=== Begin Enclosure ===
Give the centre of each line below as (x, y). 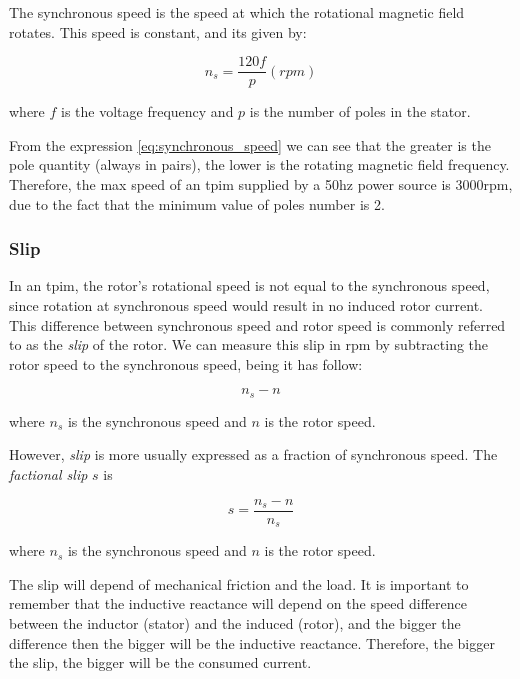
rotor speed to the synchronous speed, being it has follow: (186, 363)
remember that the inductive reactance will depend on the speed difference (238, 603)
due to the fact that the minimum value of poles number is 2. (197, 203)
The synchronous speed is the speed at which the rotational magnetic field (237, 12)
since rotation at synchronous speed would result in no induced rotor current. (246, 305)
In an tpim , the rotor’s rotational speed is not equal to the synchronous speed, (249, 285)
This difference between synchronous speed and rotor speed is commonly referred (257, 324)
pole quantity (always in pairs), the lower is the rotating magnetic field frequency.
=== End Enclosure ===
> **Problem to solve**
In the data above, how many lines carry the string "synchronous"? Only the number should be given.

> **Answer for the task**
5